I)実施例1のAmb a 1断片ならびに実施例3および4の融合タンパク質を試験し、特徴付けるために使用したELISA法
(a)Amb a 1断片および融合タンパク質のIgE反応性を試験するためのIgE ELISA:
この試験の目的は、Amb a 1断片または融合タンパク質が低アレルギー性であるかどうかを評価することである。この目的のために、断片または融合タンパク質とブタクサアレルギー個体の血清由来のIgEとの結合を、参照として使用される野生型Amb a 1とこれらのIgEとの結合と比較する。
【0154】
本出願の文脈において野生型Amb a 1は、IgE反応性、アレルゲン性、およびT細胞反応性に関して、Amb a 1が本質的にブタクサ花粉において発生することを意味する。「野生型Amb a 1」(「Amb a 1」とも称される)という用語は、単一のAmb a 1アイソフォームを含有する、組換えにより産生されたAmb a 1(rAmb a 1)、またはブタクサ花粉から精製され、したがって様々なAmb a 1アイソフォームを含む、実施例4の天然Amb a 1(nAmb a 1)を指し得る。
【0155】
以下のELISAプロトコールを使用してIgE反応性を試験した:Maxisorp ELISAプレートを、4℃にて一晩、0.5μg/ウェルの融合タンパク質、Amb a 1断片および参照アレルゲン(rAmb a 1および/またはnAmb a 1)によりコーティングし、コーティング緩衝液(3.9gのNa2CO3+5.3gのNaHCO3の1L水溶液、脱イオン(deion)、pH9.6)を用いて全て希釈した。次いでプレートを、0.05%のTween20を含有する250μLのPBSTを用いて2回洗浄し、さらに37℃にて2時間、ブロッキング緩衝液(1%のBSAを含有するPBST)を用いてブロッキングした。ブタクサアレルギー患者および非ブタクサアレルギー患者のうちの少なくとも1人由来の複数の患者血清を、希釈緩衝液(0.5%のBSAを含有するPBST)を用いて希釈し(1:5)、コーティングしたプレートに加え(100μl/ウェル)、4℃にて一晩インキュベートした。プレートを、PBST(250μl)を用いて5回洗浄し、検出のために、1:10000希釈した西洋ワサビペルオキシダーゼコンジュゲートヤギ抗ヒトIgE抗体(KPL、カタログ番号074-1004)100μlを37℃にて2時間インキュベートした。プレートを、PBST(250μl/ウェル)を用いて5回洗浄した。最後に100μLのTMB(BD)をプレートに加え、呈色反応を、50μLの2NのH2SO4を用いて10~20分後に停止させ、TECAN ELISAリーダーを使用してOD450(参照650nm)にて測定した。参照アレルゲンに対するパーセントでのIgE反応性の計算。

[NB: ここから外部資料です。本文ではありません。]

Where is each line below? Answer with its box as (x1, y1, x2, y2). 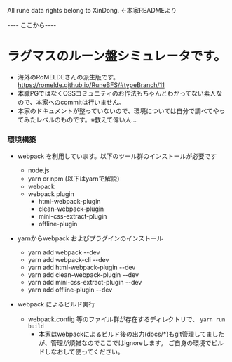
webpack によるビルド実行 (17, 300, 95, 309)
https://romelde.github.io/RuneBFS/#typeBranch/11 (17, 80, 165, 89)
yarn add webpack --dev (27, 248, 100, 257)
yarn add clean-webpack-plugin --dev (27, 271, 139, 279)
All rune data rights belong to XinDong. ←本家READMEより (7, 6, 177, 14)
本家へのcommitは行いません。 (36, 98, 125, 106)
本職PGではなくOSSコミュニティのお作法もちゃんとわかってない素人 (17, 89, 217, 97)
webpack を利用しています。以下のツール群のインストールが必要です (17, 152, 217, 160)
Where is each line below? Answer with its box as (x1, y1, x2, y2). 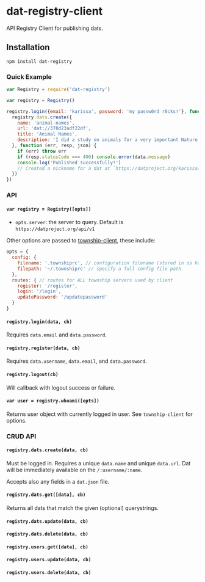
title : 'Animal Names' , (17, 131, 78, 137)
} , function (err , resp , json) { (12, 142, 97, 149)
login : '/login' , (17, 288, 62, 294)
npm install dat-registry (6, 58, 72, 65)
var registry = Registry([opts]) (6, 206, 92, 212)
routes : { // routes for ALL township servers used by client (12, 277, 173, 283)
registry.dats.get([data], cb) (6, 492, 86, 498)
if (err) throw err (17, 148, 67, 154)
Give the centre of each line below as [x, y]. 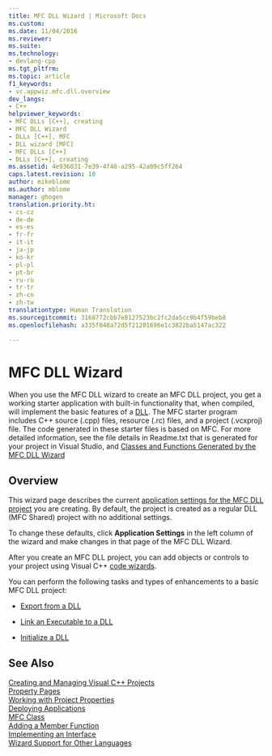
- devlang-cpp [32, 62]
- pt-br [21, 273]
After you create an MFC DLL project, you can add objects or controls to [129, 557]
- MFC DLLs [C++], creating [56, 122]
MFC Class [27, 717]
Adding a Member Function [54, 726]
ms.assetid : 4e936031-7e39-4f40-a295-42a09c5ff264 [96, 167]
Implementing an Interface [52, 734]
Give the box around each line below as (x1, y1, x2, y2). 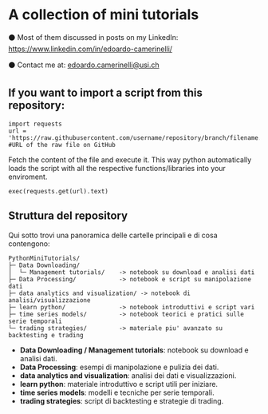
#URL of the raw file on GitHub (8, 141, 116, 149)
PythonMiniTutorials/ (8, 254, 81, 262)
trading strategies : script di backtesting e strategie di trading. (19, 396, 224, 405)
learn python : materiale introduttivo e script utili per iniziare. (19, 379, 218, 388)
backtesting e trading (8, 331, 84, 339)
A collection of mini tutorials (8, 6, 199, 24)
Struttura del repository (8, 209, 128, 223)
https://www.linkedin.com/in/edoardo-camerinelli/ (8, 44, 173, 54)
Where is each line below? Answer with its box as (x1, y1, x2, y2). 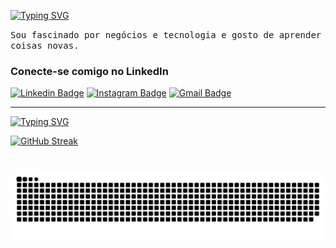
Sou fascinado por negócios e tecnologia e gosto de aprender (10, 30, 322, 40)
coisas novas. (10, 40, 80, 51)
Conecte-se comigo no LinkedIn (10, 64, 169, 78)
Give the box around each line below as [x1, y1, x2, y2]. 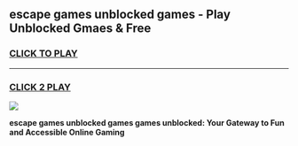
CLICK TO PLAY [9, 48, 78, 60]
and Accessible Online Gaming [9, 127, 125, 137]
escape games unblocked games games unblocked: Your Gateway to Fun [9, 117, 286, 127]
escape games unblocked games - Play [9, 7, 231, 22]
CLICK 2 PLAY [9, 81, 71, 93]
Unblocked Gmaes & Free [9, 21, 152, 36]
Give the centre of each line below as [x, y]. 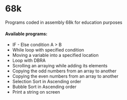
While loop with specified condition [48, 50]
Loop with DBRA [29, 60]
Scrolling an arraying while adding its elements [60, 66]
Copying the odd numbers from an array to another [64, 71]
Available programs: [26, 34]
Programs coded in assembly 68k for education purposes [64, 22]
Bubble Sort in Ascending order [44, 87]
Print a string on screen [36, 92]
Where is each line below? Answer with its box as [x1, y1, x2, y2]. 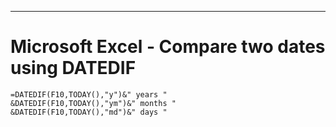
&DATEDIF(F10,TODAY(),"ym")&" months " [10, 98, 177, 108]
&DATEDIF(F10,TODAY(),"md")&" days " [10, 107, 168, 117]
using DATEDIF [10, 57, 137, 80]
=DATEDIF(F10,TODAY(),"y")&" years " [10, 89, 168, 100]
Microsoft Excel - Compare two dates [10, 36, 326, 58]
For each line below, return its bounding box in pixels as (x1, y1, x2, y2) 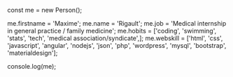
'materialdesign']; (7, 49, 58, 57)
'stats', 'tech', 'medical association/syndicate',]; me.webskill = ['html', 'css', (7, 34, 223, 42)
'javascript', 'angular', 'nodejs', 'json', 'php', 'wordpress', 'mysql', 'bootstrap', (7, 42, 227, 49)
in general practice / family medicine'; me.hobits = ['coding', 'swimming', (7, 27, 217, 35)
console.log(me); (7, 62, 57, 70)
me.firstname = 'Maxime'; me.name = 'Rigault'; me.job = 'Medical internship (7, 19, 227, 27)
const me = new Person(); (7, 6, 83, 14)
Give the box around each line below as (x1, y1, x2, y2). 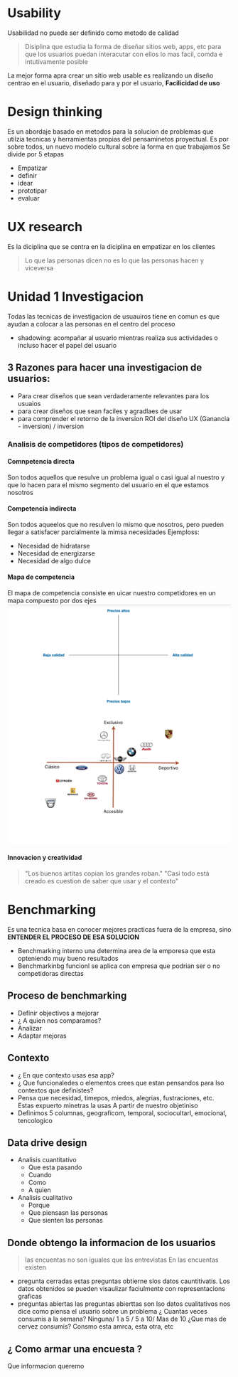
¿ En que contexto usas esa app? (17, 1070, 115, 1079)
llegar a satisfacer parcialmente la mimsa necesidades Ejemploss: (7, 528, 200, 536)
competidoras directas (17, 969, 84, 977)
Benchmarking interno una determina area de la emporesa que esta (17, 947, 216, 955)
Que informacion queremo (7, 1362, 85, 1371)
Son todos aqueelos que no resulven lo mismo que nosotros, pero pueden (7, 520, 224, 528)
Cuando (28, 1171, 52, 1179)
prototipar (17, 186, 48, 195)
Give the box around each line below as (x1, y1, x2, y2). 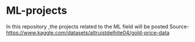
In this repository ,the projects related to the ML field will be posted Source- (6, 23, 190, 30)
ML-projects (6, 4, 68, 17)
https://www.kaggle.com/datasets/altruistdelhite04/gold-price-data (6, 29, 170, 36)
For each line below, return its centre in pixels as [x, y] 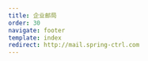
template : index [35, 38]
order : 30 [25, 23]
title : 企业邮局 [32, 15]
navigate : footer [37, 30]
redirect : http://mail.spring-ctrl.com [74, 45]
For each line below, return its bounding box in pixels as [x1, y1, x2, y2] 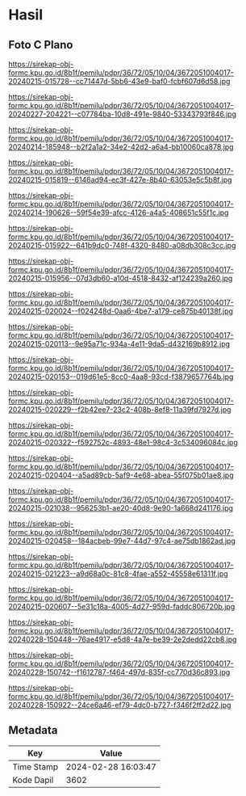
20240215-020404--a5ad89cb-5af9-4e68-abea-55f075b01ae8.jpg [8, 470, 234, 480]
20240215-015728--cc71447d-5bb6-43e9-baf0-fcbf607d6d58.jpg [8, 77, 231, 86]
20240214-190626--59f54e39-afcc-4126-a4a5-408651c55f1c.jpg [8, 208, 229, 217]
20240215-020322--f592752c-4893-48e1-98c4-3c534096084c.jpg [8, 438, 238, 447]
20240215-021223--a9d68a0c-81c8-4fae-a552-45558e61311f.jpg [8, 569, 228, 579]
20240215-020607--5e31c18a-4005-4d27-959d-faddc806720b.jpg [8, 602, 236, 611]
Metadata [8, 723, 58, 737]
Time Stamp [12, 761, 59, 773]
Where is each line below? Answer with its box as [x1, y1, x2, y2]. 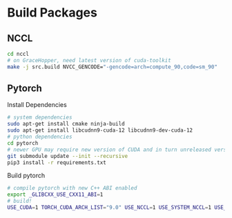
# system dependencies [7, 114, 72, 121]
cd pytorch [7, 139, 39, 146]
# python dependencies [7, 133, 72, 141]
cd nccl [7, 50, 30, 57]
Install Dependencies [7, 101, 67, 109]
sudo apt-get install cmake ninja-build [7, 121, 126, 128]
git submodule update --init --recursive [7, 152, 128, 159]
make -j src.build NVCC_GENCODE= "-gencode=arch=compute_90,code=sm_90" [7, 63, 217, 70]
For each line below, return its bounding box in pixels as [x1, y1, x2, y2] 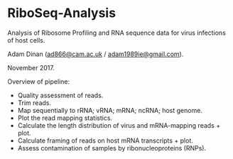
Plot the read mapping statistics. [17, 114, 112, 122]
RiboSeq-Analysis [7, 5, 116, 21]
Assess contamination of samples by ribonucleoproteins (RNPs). [17, 143, 207, 152]
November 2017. [7, 63, 55, 72]
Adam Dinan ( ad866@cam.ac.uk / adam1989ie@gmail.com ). [7, 50, 184, 58]
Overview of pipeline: [7, 77, 70, 86]
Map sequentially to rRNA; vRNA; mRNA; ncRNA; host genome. [17, 106, 202, 114]
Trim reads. [17, 98, 52, 107]
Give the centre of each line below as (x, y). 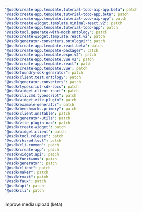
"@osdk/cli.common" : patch (32, 145)
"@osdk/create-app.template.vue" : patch (46, 69)
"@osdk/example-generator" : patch (40, 105)
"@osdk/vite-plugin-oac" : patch (37, 123)
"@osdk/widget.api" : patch (32, 154)
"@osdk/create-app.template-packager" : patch (51, 50)
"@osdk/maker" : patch (27, 172)
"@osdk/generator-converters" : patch (43, 82)
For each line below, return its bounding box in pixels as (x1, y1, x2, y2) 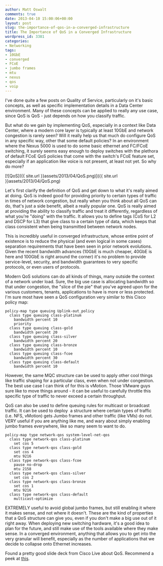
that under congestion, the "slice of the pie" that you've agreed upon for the (5, 284, 158, 290)
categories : (5, 39, 29, 44)
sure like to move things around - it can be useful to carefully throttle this (5, 388, 151, 394)
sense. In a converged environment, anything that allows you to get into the (5, 531, 156, 536)
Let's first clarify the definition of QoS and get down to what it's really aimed (5, 188, 158, 193)
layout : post (5, 20, 32, 26)
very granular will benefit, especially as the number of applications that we (5, 535, 155, 542)
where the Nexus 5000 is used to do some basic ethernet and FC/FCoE (5, 143, 148, 149)
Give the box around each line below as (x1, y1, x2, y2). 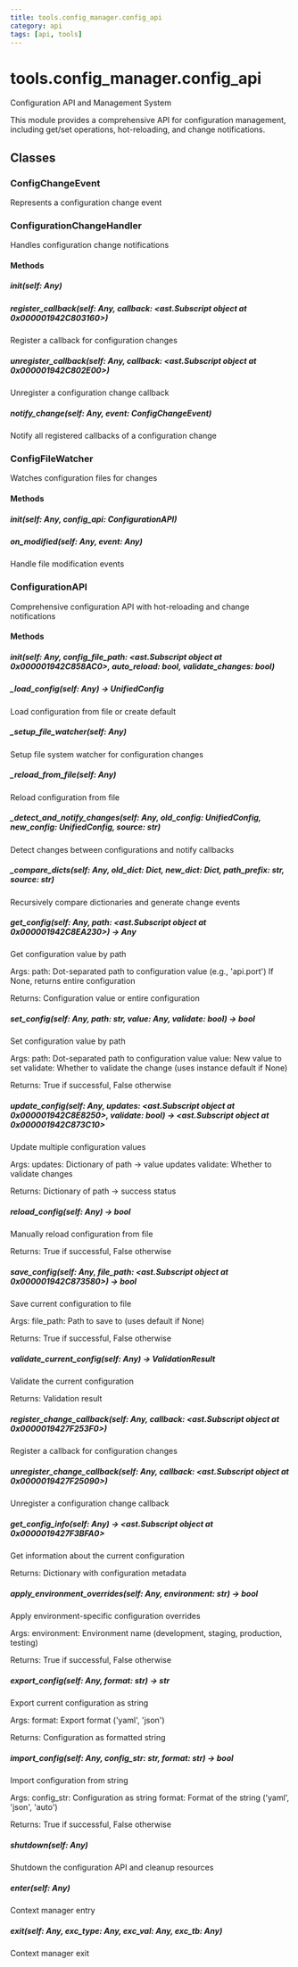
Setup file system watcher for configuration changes (10, 748, 204, 759)
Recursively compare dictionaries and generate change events (10, 897, 240, 907)
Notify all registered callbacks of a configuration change (10, 430, 217, 442)
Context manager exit (10, 1948, 90, 1959)
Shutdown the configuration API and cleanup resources (10, 1862, 214, 1873)
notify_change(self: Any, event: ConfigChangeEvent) (10, 408, 212, 418)
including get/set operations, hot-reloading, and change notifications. (10, 124, 266, 135)
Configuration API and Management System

IgE反応性%=(100/ODref.)*ODpat
IgE反応性%=(100/ODref.)*ODpat
【0156】
ODrefは、参照アレルゲンと結合した患者のIgEのOD値を表し、一方で、ODpat値は、試験した融合タンパク質または断片と結合した患者のIgEを表す。
【0157】
(b)ウサギにおけるIgG応答の誘導を評価するためのIgG ELISA:
この試験の目的は、融合タンパク質またはAmb a 1断片によるウサギの免疫化後のin vivo免疫原性を決定することである。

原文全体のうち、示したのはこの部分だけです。